» Task details: The required answer is each line in the entries below where "managers" occurs.

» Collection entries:
•••

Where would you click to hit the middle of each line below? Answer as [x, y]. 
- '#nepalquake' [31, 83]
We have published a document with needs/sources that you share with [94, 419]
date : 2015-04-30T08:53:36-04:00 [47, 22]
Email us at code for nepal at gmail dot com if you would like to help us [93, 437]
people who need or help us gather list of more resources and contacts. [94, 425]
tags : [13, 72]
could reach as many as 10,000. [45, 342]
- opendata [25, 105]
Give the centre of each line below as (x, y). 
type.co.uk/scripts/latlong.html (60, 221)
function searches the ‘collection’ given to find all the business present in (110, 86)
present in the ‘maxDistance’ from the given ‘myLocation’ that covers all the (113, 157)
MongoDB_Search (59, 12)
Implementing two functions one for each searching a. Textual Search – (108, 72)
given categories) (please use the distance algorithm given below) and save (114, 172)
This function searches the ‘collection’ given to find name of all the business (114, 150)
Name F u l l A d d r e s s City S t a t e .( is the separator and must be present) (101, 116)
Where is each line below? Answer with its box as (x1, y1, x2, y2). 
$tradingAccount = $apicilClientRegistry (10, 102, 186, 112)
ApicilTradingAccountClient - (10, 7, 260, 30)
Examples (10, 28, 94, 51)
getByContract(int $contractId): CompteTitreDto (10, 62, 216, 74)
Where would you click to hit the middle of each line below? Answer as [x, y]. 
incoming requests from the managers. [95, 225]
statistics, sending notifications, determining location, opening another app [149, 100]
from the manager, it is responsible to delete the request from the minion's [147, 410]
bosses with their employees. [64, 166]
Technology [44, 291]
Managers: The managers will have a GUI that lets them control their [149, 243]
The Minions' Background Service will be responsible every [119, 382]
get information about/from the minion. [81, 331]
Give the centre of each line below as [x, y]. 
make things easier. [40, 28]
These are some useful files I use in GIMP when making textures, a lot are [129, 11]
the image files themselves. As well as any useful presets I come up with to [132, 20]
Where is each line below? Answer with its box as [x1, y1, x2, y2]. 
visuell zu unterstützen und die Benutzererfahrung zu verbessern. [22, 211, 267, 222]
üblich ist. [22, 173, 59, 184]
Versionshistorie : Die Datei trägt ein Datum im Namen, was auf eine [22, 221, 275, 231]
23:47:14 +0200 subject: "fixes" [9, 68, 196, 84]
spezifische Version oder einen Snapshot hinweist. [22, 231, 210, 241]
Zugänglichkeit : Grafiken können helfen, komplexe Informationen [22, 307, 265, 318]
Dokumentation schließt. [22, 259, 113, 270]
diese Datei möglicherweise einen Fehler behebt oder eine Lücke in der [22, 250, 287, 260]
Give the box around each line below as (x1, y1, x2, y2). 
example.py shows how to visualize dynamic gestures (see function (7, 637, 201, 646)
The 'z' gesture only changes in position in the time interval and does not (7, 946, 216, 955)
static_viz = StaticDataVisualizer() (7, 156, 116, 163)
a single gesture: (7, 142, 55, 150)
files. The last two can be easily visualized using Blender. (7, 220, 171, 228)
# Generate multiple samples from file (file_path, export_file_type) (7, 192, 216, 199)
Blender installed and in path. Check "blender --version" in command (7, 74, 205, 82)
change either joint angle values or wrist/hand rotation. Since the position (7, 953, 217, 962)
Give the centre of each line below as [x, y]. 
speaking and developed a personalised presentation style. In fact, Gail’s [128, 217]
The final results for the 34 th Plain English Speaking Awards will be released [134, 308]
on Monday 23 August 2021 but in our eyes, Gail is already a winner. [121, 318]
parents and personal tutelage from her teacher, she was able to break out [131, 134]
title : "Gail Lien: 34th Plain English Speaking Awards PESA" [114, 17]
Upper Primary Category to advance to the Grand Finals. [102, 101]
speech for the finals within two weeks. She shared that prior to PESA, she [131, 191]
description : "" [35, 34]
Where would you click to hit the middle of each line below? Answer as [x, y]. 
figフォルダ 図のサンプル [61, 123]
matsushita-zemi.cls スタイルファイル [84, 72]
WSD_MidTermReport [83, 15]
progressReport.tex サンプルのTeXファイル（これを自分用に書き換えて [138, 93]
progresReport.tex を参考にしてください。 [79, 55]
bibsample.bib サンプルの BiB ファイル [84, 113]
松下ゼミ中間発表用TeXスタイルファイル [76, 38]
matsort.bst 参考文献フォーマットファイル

•••

» Reply:
incoming requests from the managers. [95, 225]
Managers: The managers will have a GUI that lets them control their [149, 243]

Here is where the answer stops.